PROBLEM TO WORK ON: Set down the full listing exactly as given. Any pictures are to be left out.
****
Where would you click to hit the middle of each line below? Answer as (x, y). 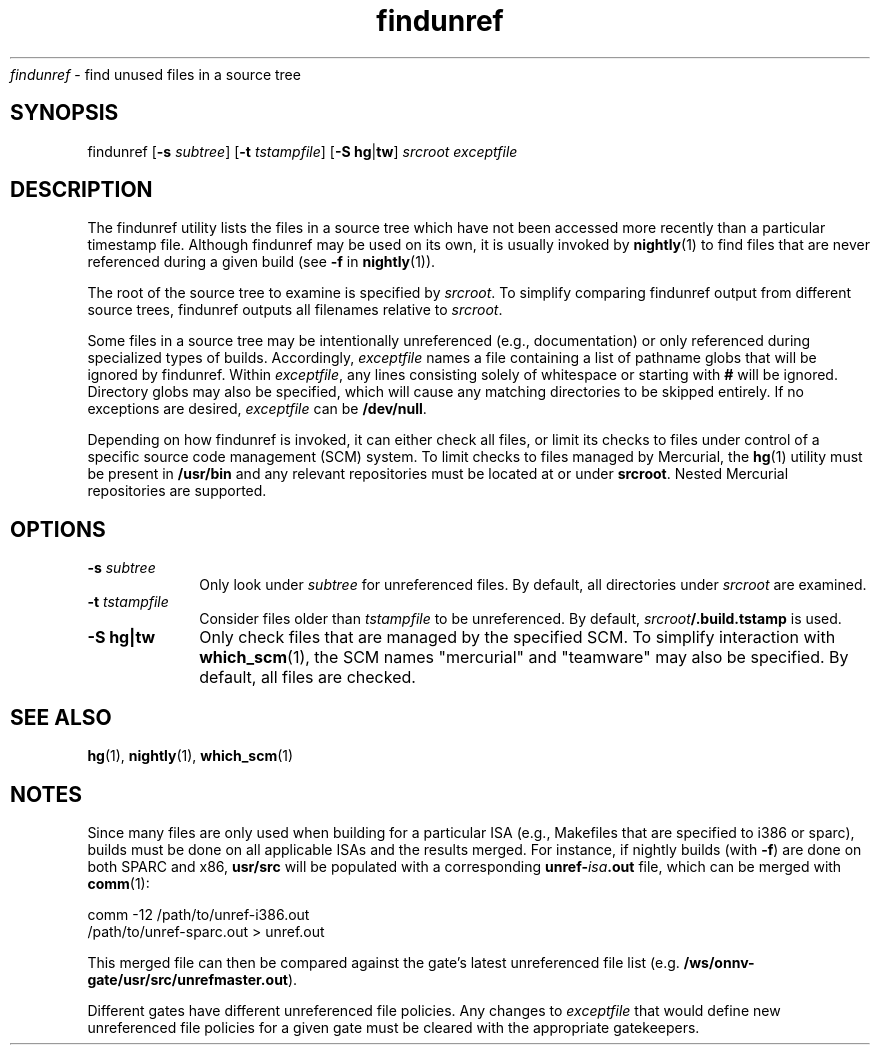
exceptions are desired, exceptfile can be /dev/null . (257, 409)
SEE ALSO (61, 717)
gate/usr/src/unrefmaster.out (187, 979)
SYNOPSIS (64, 113)
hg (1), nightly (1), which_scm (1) (190, 756)
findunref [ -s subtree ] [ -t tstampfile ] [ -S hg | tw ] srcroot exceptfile (302, 151)
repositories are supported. (177, 491)
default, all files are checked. (307, 677)
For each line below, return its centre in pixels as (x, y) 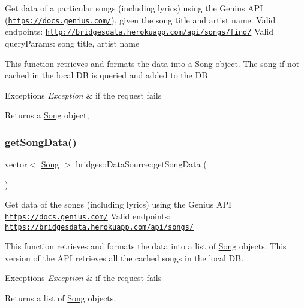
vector (16, 164)
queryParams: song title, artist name (72, 43)
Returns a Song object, (47, 115)
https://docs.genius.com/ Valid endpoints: (88, 216)
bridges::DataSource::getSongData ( (141, 164)
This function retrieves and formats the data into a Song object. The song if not (152, 63)
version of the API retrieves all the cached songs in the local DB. (124, 257)
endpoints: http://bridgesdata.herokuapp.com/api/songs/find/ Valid (139, 31)
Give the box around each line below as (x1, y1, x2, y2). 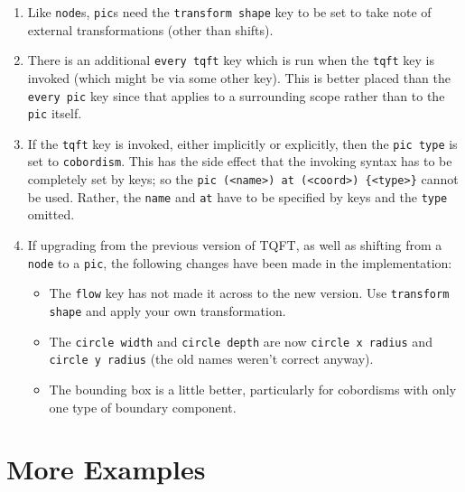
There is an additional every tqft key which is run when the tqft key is (27, 51, 434, 70)
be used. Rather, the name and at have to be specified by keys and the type (27, 187, 448, 206)
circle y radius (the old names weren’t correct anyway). (49, 349, 374, 368)
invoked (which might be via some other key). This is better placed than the (27, 68, 451, 87)
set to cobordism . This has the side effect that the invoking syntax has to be (27, 152, 452, 171)
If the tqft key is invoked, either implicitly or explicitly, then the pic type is (27, 134, 458, 153)
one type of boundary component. (49, 397, 237, 416)
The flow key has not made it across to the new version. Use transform (49, 283, 450, 302)
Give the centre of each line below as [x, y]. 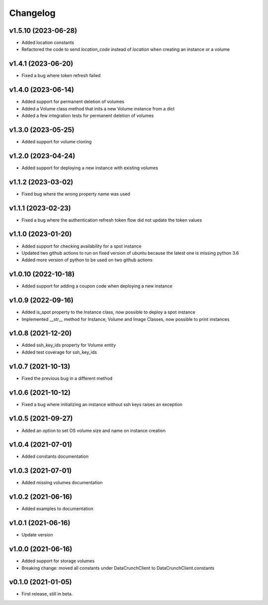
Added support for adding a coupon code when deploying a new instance [97, 286]
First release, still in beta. [47, 594]
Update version [37, 535]
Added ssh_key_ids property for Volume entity [69, 345]
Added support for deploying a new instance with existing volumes [90, 168]
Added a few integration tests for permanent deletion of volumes [88, 116]
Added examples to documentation [58, 509]
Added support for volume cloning [57, 141]
****
SOLUTION TO THIS EXERCISE:
Where would you click to hit the middle of each line below? Answer as (x, y). 
exceptions are desired, exceptfile can be /dev/null . (257, 409)
SEE ALSO (61, 717)
gate/usr/src/unrefmaster.out (187, 979)
SYNOPSIS (64, 113)
hg (1), nightly (1), which_scm (1) (190, 756)
findunref [ -s subtree ] [ -t tstampfile ] [ -S hg | tw ] srcroot exceptfile (302, 151)
repositories are supported. (177, 491)
default, all files are checked. (307, 677)
For each line below, return its centre in pixels as (x, y) 
vector (16, 164)
queryParams: song title, artist name (72, 43)
Returns a Song object, (47, 115)
https://docs.genius.com/ Valid endpoints: (88, 216)
bridges::DataSource::getSongData ( (141, 164)
This function retrieves and formats the data into a Song object. The song if not (152, 63)
version of the API retrieves all the cached songs in the local DB. (124, 257)
endpoints: http://bridgesdata.herokuapp.com/api/songs/find/ Valid (139, 31)
Give the box around each line below as (x1, y1, x2, y2). 
There is an additional every tqft key which is run when the tqft key is (27, 51, 434, 70)
be used. Rather, the name and at have to be specified by keys and the type (27, 187, 448, 206)
circle y radius (the old names weren’t correct anyway). (49, 349, 374, 368)
invoked (which might be via some other key). This is better placed than the (27, 68, 451, 87)
set to cobordism . This has the side effect that the invoking syntax has to be (27, 152, 452, 171)
If the tqft key is invoked, either implicitly or explicitly, then the pic type is (27, 134, 458, 153)
one type of boundary component. (49, 397, 237, 416)
The flow key has not made it across to the new version. Use transform (49, 283, 450, 302)
Give the centre of each line below as [x, y]. 
Added support for adding a coupon code when deploying a new instance [97, 286]
First release, still in beta. [47, 594]
Update version [37, 535]
Added ssh_key_ids property for Volume entity [69, 345]
Added support for deploying a new instance with existing volumes [90, 168]
Added a few integration tests for permanent deletion of volumes [88, 116]
Added examples to documentation [58, 509]
Added support for volume cloning [57, 141]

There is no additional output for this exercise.